NEPC 2013 Annual Meeting: Decision-Making Economics

Jennifer Colby, Program Coordinator of the Vermont Pasture Network at UVM, Colchester, took the floor to wrap up the
Developing Economic and Energy Tools to Aid Farmer Decision-Making session.

She gave some history on dairy farm economics. Agricultural economists have looked at these economic indicators:

  • Debt to asset ratio (Karszes et al., Kriegel, Parsons)
  • Paid labor expense per hundredweight
  • Grain as % of milk
  • Milk per cow
  • Net profit per cow
  • Labor and machine per cow

However, this has been a dairy focus. It has extensive records so it is a great snapshot of grazing dairy farm profitability running now over a decade of results. Expanding economic analysis into non-dairy is challenged by a lack of farm numbers in the New England area but not in the Northeast Region.

“Economic uncertainty and financial performance” research by Cannella, 2009, observed that it is a challenge to measure economic performance when averaging the best and the worst. It makes it hard to identify the attributes contributing to the best, and why the worst are the worst. What makes that difference? Daily decisions.

Jennifer asked the question, “What are day-to-day economic decisions?” She gave some examples:

  • Value of a grazing day versus a day feeding stored feed,
  • Cost of timing forage harvest, and
  • Renting versus purchasing equipment; versus purchasing forages.

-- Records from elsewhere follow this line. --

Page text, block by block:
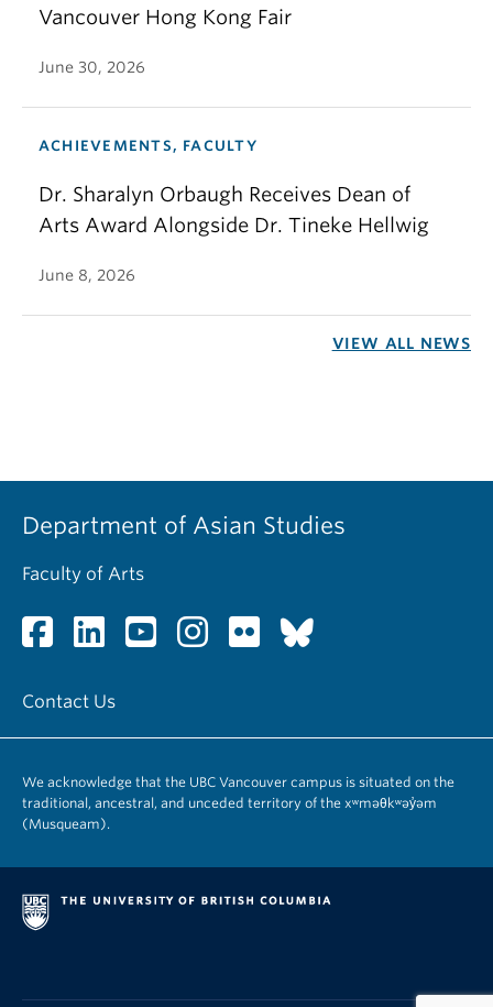
Vancouver Hong Kong Fair
June 30, 2026
ACHIEVEMENTS, FACULTY
Dr. Sharalyn Orbaugh Receives Dean of
Arts Award Alongside Dr. Tineke Hellwig
June 8, 2026
VIEW ALL NEWS
Department of Asian Studies
Faculty of Arts
Contact Us
We acknowledge that the UBC Vancouver campus is situated on the
traditional, ancestral, and unceded territory of the xʷməθkʷəy̓əm
(Musqueam).
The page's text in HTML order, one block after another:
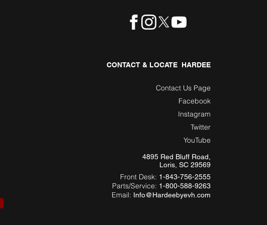
CONTACT & LOCATE HARDEE
Contact Us Page
Facebook
Instagram
Twitter
YouTube
4895 Red Bluff Road,
Loris, SC 29569
Front Desk: 1-843-756-2555
Parts/Service: 1-800-588-9263
Email: Info@Hardeebyevh.com
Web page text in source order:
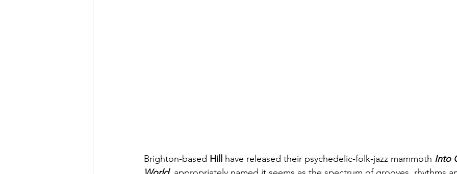
Brighton-based Hill have released their psychedelic-folk-jazz mammoth Into
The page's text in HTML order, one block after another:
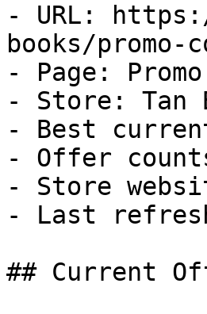
- URL:
books/promo-
- Page: Promo
- Store: Tan
- Best
- Offer
- Store
- Last
## Current
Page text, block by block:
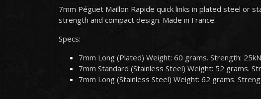
7mm Péguet Maillon Rapide quick links in plated steel or
strength and compact design. Made in France.
Specs:
7mm Long (Plated) Weight: 60 grams. Strength:
7mm Standard (Stainless Steel) Weight: 52 grams.
7mm Long (Stainless Steel) Weight: 62 grams.
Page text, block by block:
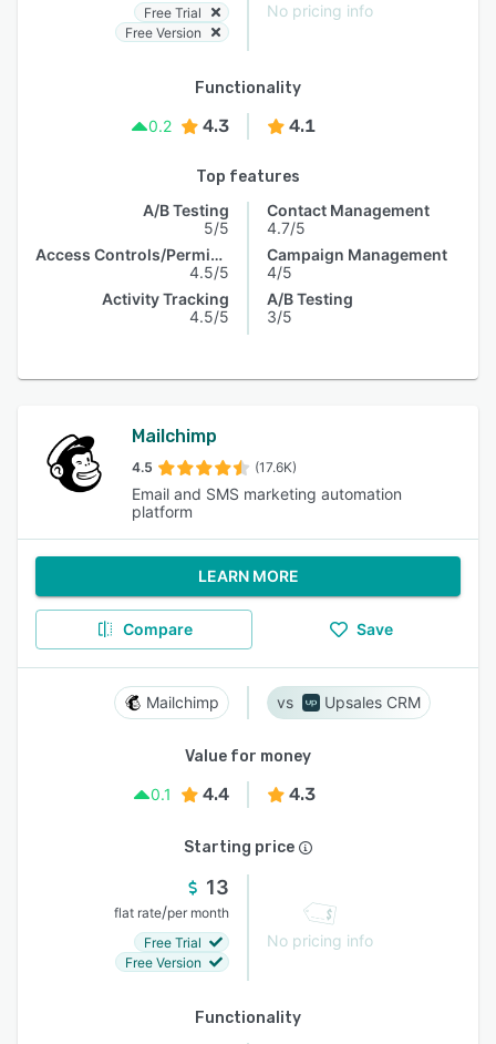
Free Trial
Free Version
No pricing info
Functionality
0.2
4.3 4.1
Top features
A/B Testing
5/5
Access Controls/Permissions
4.5/5
Activity Tracking
4.5/5
Contact Management
4.7/5
Campaign Management
4/5
A/B Testing
3/5
Mailchimp
4.5 (17.6K)
Email and SMS marketing automation
platform
LEARN MORE
Compare Save
Mailchimp Upsales CRM
Value for money
0.1
4.4 4.3
Starting price
13
flat rate/per month
Free Trial
Free Version
No pricing info
Functionality
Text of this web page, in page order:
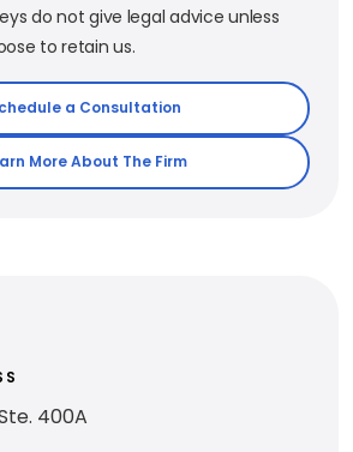
do not give legal advice unless
to retain us.
a Consultation
More About The Firm
400A
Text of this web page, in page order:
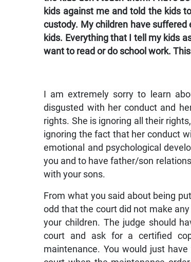
kids against me and told the kids
custody. My children have
kids. Everything that I tell my kids
want to read or do school work.
I am extremely sorry to learn
disgusted with her conduct and
rights. She is ignoring all their
ignoring the fact that her conduct
emotional and psychological
you and to have father/son
with your sons.
From what you said about being
odd that the court did not make
your children. The judge should
court and ask for a certified
maintenance. You would just
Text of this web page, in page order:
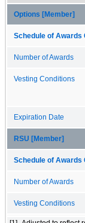
Options [Member]
Schedule of Awards
Number of Awards
Vesting Conditions
Expiration Date
RSU [Member]
Schedule of Awards
Number of Awards
Vesting Conditions
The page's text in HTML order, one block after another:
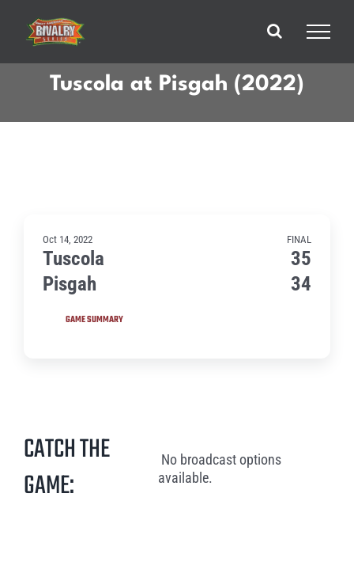
content
Tuscola at Pisgah (2022)
Oct 14, 2022 FINAL
Tuscola
35
Pisgah
34
GAME SUMMARY
CATCH THE
GAME:
No broadcast options
available.
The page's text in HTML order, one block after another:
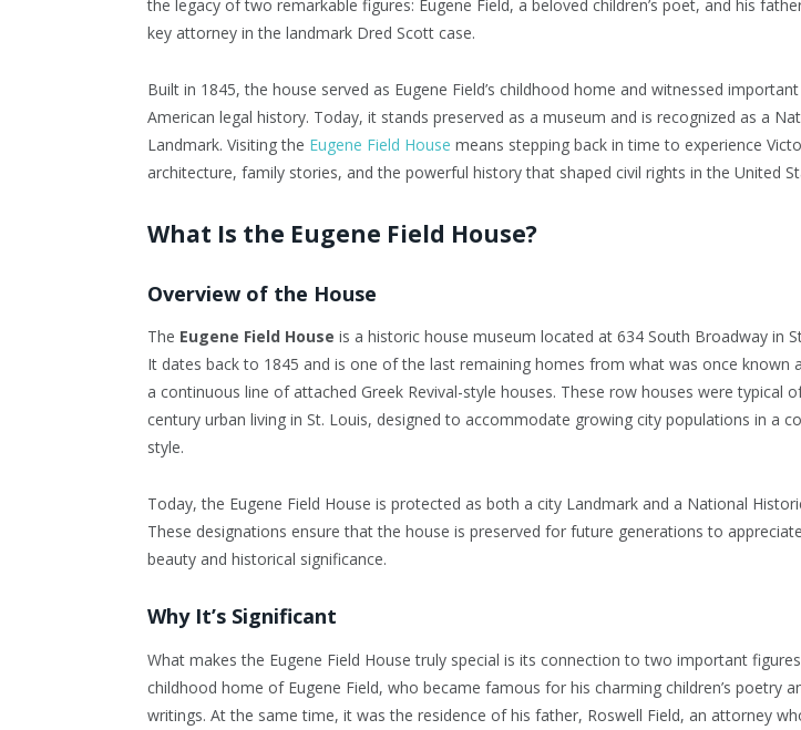
the legacy of two remarkable figures: Eugene Field, a beloved children’s poet, and his
key attorney in the landmark Dred Scott case.
Built in 1845, the house served as Eugene Field’s childhood home and witnessed
American legal history. Today, it stands preserved as a museum and is recognized as a
Landmark. Visiting the Eugene Field House means stepping back in time to experience
architecture, family stories, and the powerful history that shaped civil rights in the United
What Is the Eugene Field House?
Overview of the House
The Eugene Field House is a historic house museum located at 634 South Broadway in
It dates back to 1845 and is one of the last remaining homes from what was once known
a continuous line of attached Greek Revival-style houses. These row houses were typical
century urban living in St. Louis, designed to accommodate growing city populations in a
style.
Today, the Eugene Field House is protected as both a city Landmark and a National
These designations ensure that the house is preserved for future generations to
beauty and historical significance.
Why It’s Significant
What makes the Eugene Field House truly special is its connection to two important
childhood home of Eugene Field, who became famous for his charming children’s poetry
writings. At the same time, it was the residence of his father, Roswell Field, an attorney
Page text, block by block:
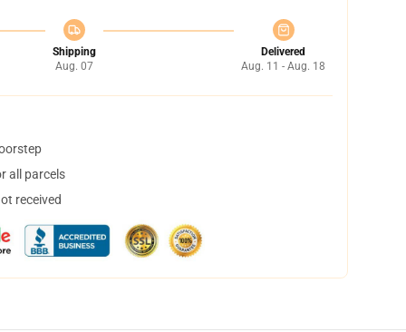
Shipping
Aug. 07
Delivered
Aug. 11 - Aug. 18
all parcels
received
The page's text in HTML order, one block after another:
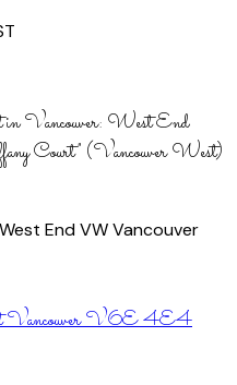
Vancouver: West End
Court" (Vancouver West)
West End VWVancouver
VancouverV6E 4E4

Then she asked, “What do YOU use as a daily indicator?” For a grass farmer during the growing season, it should be how high the grass is, its stage of maturity, and how much of it is like that.

Historical energy measurements are fuel use, electricity use (often tied to milking parlor), and labor expense. Energy data pros & cons:

Pros:

  • regularly collected
  • they’re easier to get quickly
  • give a financial picture
  • “Headquarters”

Cons:

  • single bottom-line
  • “landscape-level”
  • different farm sizes, types

Energy data is easily collected at the headquarters scale for a farm. At the landscape level, the collection of enough or all relevant data is more uncertain or is not readily available or apparent (overlook an energy input). There is also a choice one has to make on how large a landscape is appropriate. Different farm sizes and types can lead to an unrepresentative average if all the data is thrown together. Yet, it also presents problems if farm sizes and types are segregated out as a discrete data blocks. Sample size of each block of data may not be large enough to have a very sensitive statistical analysis.

In closing Jennifer asked the question, “How to address the challenge?” The CIG Energy project goals are to use this opportunity to look at energy use in a new way and incorporate that perspective into day-to-day farm-level decisions. Many of the farmer members of the Consortium could participate in this project for their own edification and give the project the requisite sample size and scope.